2. Description of Related Art
With an increase in emission of carbon dioxide due to consumption of fossil fuels and a dramatic change in crude oil prices, efforts to change an energy source for a vehicle from gasoline or diesel to electrical energy have been receiving attention.
Some electric vehicles have been commercialized, and lithium-ion batteries are expected to have a higher performance and be manufactured at a lower cost as a rechargeable battery for long-distance travel. However, currently used lithium-ion batteries have a restricted capacity and are unsuitable for long-distance travel. Thus, mounting a large quantity of the lithium-ion batteries on an electric vehicle may be necessary, and causing a price of the electric vehicle to increase considerably.
An energy density approximately six or seven times higher than a current energy density level is necessary to popularize electric vehicles. Thus, metal-air batteries, which, in theory, have a much higher energy density than lithium-ion batteries, are attracting interest.
A metal-air battery includes an anode, a cathode, an electrolyte, and a separation membrane. In the anode of the metal-air battery, an oxidation-reduction reaction of metal occurs. In the cathode of the metal-air battery, an oxidation-reduction reaction of oxygen flowing into the cathode from an outside source occurs. A theoretical energy density of the metal-air battery is significantly higher than other secondary batteries.
A conventional method of estimating a state of charge (SoC) of a battery in a conventional battery management system (BMS) includes integrating a current flowing in the battery and estimating the SoC of the battery based on the integrated current. However, such a method has an issue in that an accuracy of the estimating of the SoC decreases over time because errors that occur in a process of measuring a current are continuously accumulated.

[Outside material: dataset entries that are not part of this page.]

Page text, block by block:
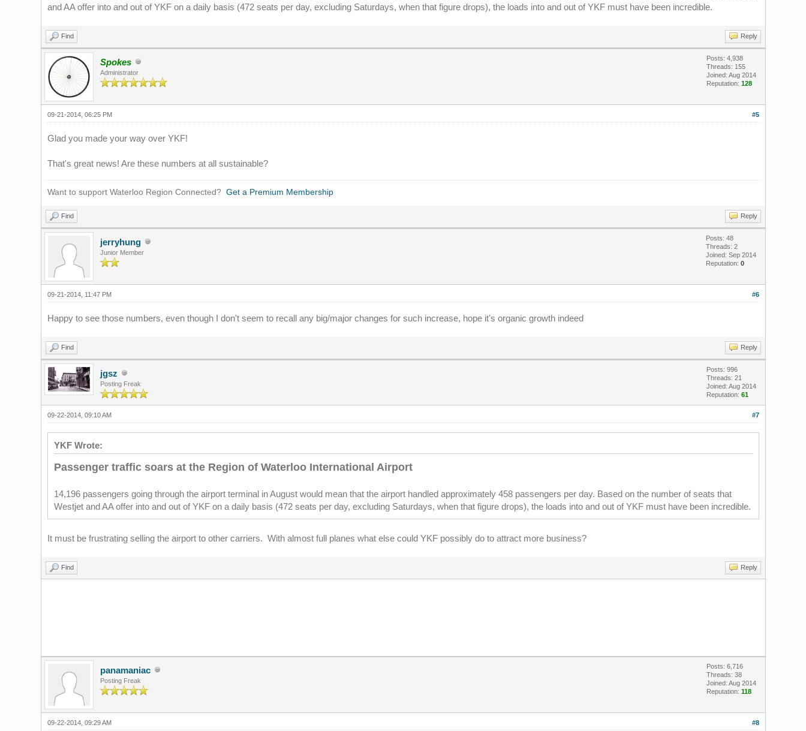
and AA offer into and out of YKF on a daily basis (472 seats per day, excluding Saturdays, when that figure drops), the loads into and out of YKF must have been incredible.
Find Reply
Spokes
Administrator
Posts: 4,938
Threads: 155
Joined: Aug 2014
Reputation: 128
#5
09-21-2014, 06:25 PM
Glad you made your way over YKF!
That's great news! Are these numbers at all sustainable?
Want to support Waterloo Region Connected? Get a Premium Membership
Find Reply
jerryhung
Junior Member
Posts: 48
Threads: 2
Joined: Sep 2014
Reputation: 0
#6
09-21-2014, 11:47 PM
Happy to see those numbers, even though I don't seem to recall any big/major changes for such increase, hope it's organic growth indeed
Find Reply
jgsz
Posting Freak
Posts: 996
Threads: 21
Joined: Aug 2014
Reputation: 61
#7
09-22-2014, 09:10 AM
YKF Wrote:
Passenger traffic soars at the Region of Waterloo International Airport
14,196 passengers going through the airport terminal in August would mean that the airport handled approximately 458 passengers per day. Based on the number of seats that
Westjet and AA offer into and out of YKF on a daily basis (472 seats per day, excluding Saturdays, when that figure drops), the loads into and out of YKF must have been incredible.
It must be frustrating selling the airport to other carriers. With almost full planes what else could YKF possibly do to attract more business?
Find Reply
panamaniac
Posting Freak
Posts: 6,716
Threads: 38
Joined: Aug 2014
Reputation: 118
#8
09-22-2014, 09:29 AM

Another conventional method of estimating an SoC of a battery includes measuring a voltage of a secondary battery, estimating an open circuit voltage (OCV) of the secondary battery in a no-load state based on the measured voltage, and estimating the SoC by referring to an SoC table for each OCV. However, such a method has an issue in that an accuracy in the estimating of the SoC decreases because increasing accuracy in the estimating of the OCV may not be easy during a charging and discharging state of the secondary battery.